Netflix Streaming: Violence is a Form of Rebirth: White Noise (2022) - Reviewed

 

All photos courtesy of Netflix


In the opening act of White Noise (2022) Professor Murray Siskind (played by an intense Don Cheadle) speaks to his class about the emotional appeal of car crashes in film. Why are audiences excited by them? Siskind seems to think it's indicative of the ingenuity of American cinema, not unlike children smashing toy cars together while playing. If one can look past the violence of them, he muses, there is a kind of innocent beauty in the destruction. 

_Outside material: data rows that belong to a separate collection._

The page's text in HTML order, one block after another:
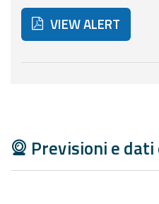
Updates
VIEW ALERT
Previsioni e
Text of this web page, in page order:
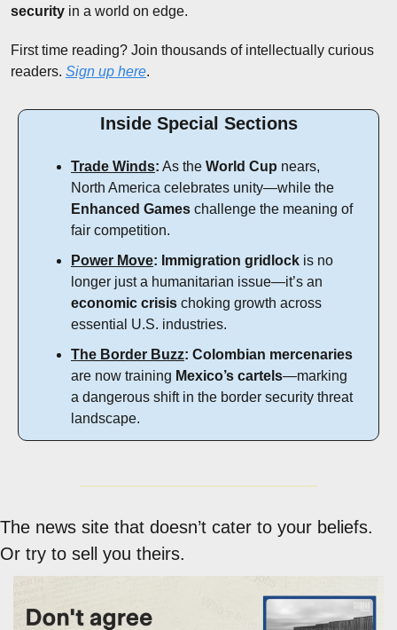
security in a world on edge.
First time reading? Join thousands of intellectually curious
readers. Sign up here.
Inside Special Sections
Trade Winds: As the World Cup nears,
Enhanced Games challenge the meaning of
fair competition.
Power Move: Immigration gridlock is no
economic crisis choking growth across
essential U.S. industries.
The Border Buzz: Colombian mercenaries
are now training Mexico’s cartels—marking
a dangerous shift in the border security threat
landscape.
The news site that doesn’t cater to your beliefs.
Or try to sell you theirs.

While watching this movie I felt like Noah Baumbach was asking the same from me, a plea to ignore all of the strange asides, stilted dialogue, and hammy performances and just enjoy the pure craft. Unfortunately, these negatives were just too distracting, and despite fleeting moments of cleverness and poignancy, the script is too haphazard and chaotic for me to ground myself into the narrative.

Adam Driver plays Jack Gladney, a professor of Hitler Studies who outside of his work has a somewhat normal life. His current wife Babette (Greta Gerwig) is neurotic but supportive, and his precocious children are independent and thriving. Jack's life is thrown into disarray when a train carrying toxic chemicals crashes near his city and is dubbed a "Airborne Toxic Event" forcing him and his family to flee. On top of all this, he discovers his wife has been secretly taking an untested street drug called Dylar for an unknown ailment. 

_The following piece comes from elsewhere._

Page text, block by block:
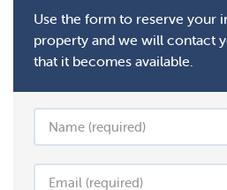
Use the form to reserve your
property and we will contact
that it becomes available.

True to the title of the film, if one were to compare the different plot lines happening simultaneously to frequencies, it would indeed be considered cinematic "white noise"--so many things are happening at once it becomes impossible to discern one single theme clearly. Though the book this film is based on was written in 1985, far predating the pandemic, the Airborne Toxic Event slides easily into a metaphor for the past two years with Baumbach having the characters wear masks (to protect against the noxious fumes, you see) and lambasting the conflicting reports and media frenzy that ensued during the emergency. It feels shoehorned in and White Noise doesn't offer any commentary on it besides drawing obvious parallels. 

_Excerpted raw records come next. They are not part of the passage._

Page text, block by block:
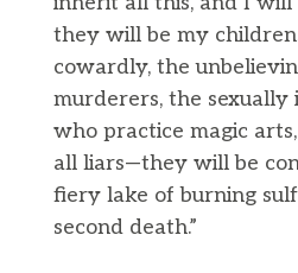
they will be my
cowardly, the
murderers, the sexually
who practice magic
all liars—they will be
fiery lake of burning
second death.”
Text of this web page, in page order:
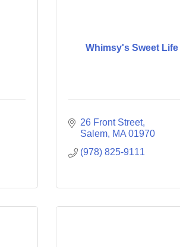
Whimsy's Sweet Life
26 Front Street
Salem MA 01970
(978) 825-9111

The main theme that peeks its head above all the pandemonium is how people deal with getting older and contemplating their own death. Jack has a health scare due to his exposure to the toxins and as he comes to grips with his own mortality, he also discovers that other people in his life are harboring the same feelings. On paper, all of these ideas are compelling, but in execution the lack of coalescence in Baumbach's script makes for a dizzying ride. It feels like three separate films glued together, like an anthology instead of a single focused piece of work. Every character also talks with the same "voice" spouting out complex diatribes constantly but not really saying anything of value. 

It can be argued that perhaps that is the point, that the form of the film is echoing the sentiment being expressed, which is that the minutia of daily life is often overwhelming and baffling. If that is the intent it certainly succeeded, but at the cost of clarity and empathy for the characters.